At our last visit a few weeks ago, I asked her psychiatrist what to expect because I saw a drop from one of her plateaus. He said she has now constructed a fantasy world. She will stop getting out of bed and eventually stop eating. This is the progression of Alzheimer’s, a fatal disease. (I saw it with her oldest sister.) So he said no more four-month visits. We do not have to return for a year. He would refill her prescriptions, which have never included progression-delaying drugs. I still take her to her internist (and other specialists when needed) every four months to make sure she does not develop a painful symptom. He is excellent. I allowed blood pressure medicine recently because high-blood pressure can cause painful symptoms.
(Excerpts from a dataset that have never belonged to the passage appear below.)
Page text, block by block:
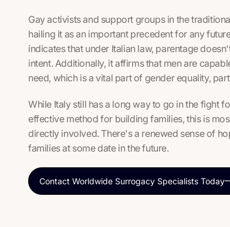
Gay activists and support groups in the
hailing it as an important precedent for any
indicates that under Italian law, parentage
intent. Additionally, it affirms that men are
need, which is a vital part of gender equality,
While Italy still has a long way to go in the fight
effective method for building families, this is
directly involved. There's a renewed sense of
families at some date in the future.
Contact Worldwide Surrogacy Specialists Today
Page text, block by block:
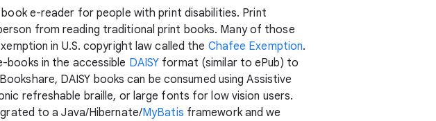
e-reader for people with print disabilities. Print
from reading traditional print books. Many of those
in U.S. copyright law called the Chafee Exemption.
books in the accessible DAISY format (similar to ePub) to
DAISY books can be consumed using Assistive
refreshable braille, or large fonts for low vision users.
to a Java/Hibernate/MyBatis framework and we
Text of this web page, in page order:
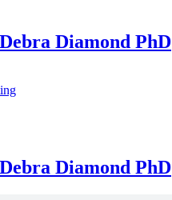
Diamond PhD
Diamond PhD
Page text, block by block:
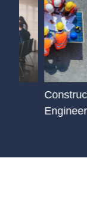
Construction
Engineering
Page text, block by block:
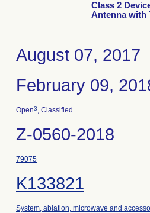
Class 2
Antenna with
August 07, 2017
February 09,
Open3, Classified
Z-0560-2018
79075
K133821
System, ablation, microwave and
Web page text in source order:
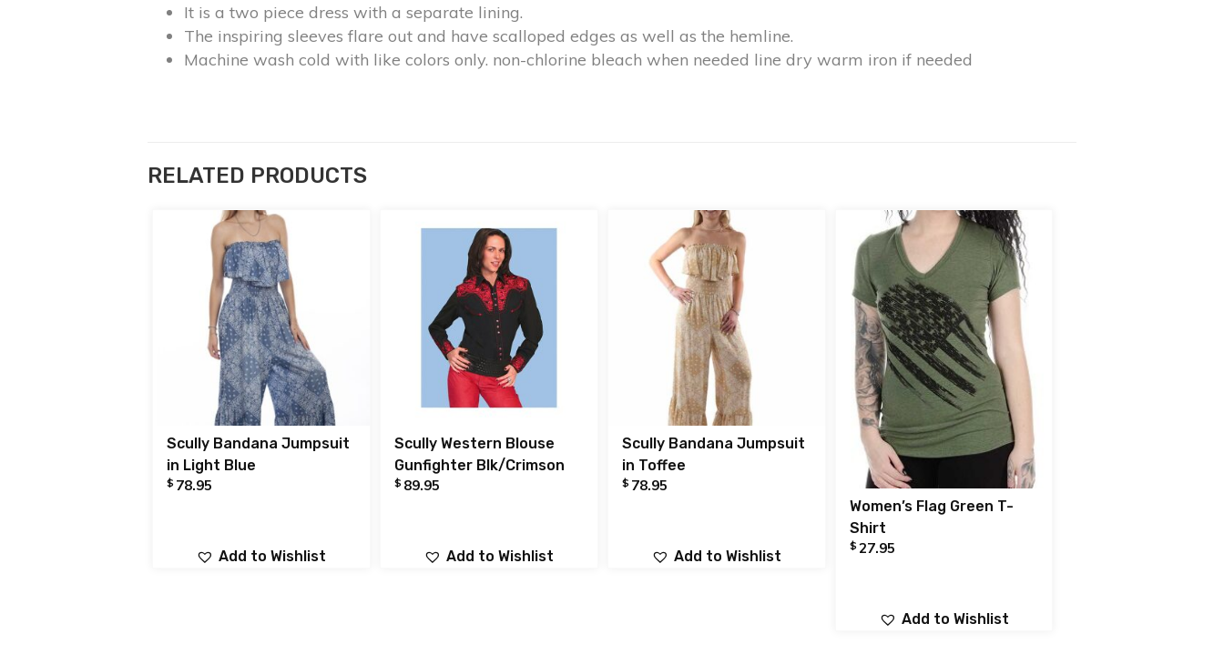
It is a two piece dress with a separate lining.
The inspiring sleeves flare out and have scalloped edges as well as the hemline.
Machine wash cold with like colors only. non-chlorine bleach when needed line dry warm iron if needed
RELATED PRODUCTS
Scully Bandana Jumpsuit
in Light Blue
$ 78.95
Add to Wishlist
Scully Western Blouse
Gunfighter Blk/Crimson
$ 89.95
Add to Wishlist
Scully Bandana Jumpsuit
in Toffee
$ 78.95
Add to Wishlist
Women’s Flag Green T-
Shirt
$ 27.95
Add to Wishlist
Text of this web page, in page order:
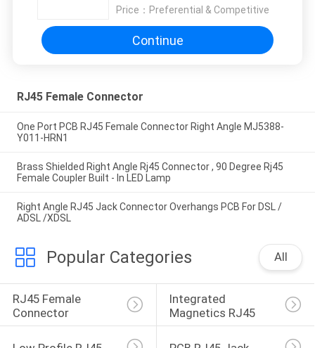
Price： Preferential & Competitive
Continue
RJ45 Female Connector
One Port PCB RJ45 Female Connector Right Angle MJ5388-
Y011-HRN1
Brass Shielded Right Angle Rj45 Connector , 90 Degree Rj45
Female Coupler Built - In LED Lamp
Right Angle RJ45 Jack Connector Overhangs PCB For DSL /
ADSL /XDSL
Popular Categories All
RJ45 Female
Connector
Integrated
Magnetics RJ45

I feel somewhat guilty because my father, with her sitting there, told me never to allow them to live when they became “goofy.” He said they would come back to haunt me. It was about the time they gave me their powers of attorney. They knew I was strong and could make the right decisions for either of them in a crisis. They had seen me behave calmly with my two grandmothers, when I took control of the situations immediately before and after their deaths. But I am restricted by the law. Dr. Death was still active back then. And my mother is not yet totally “goofy.”

I understand why tough men on the battlefield call for their mothers when wounded or dying.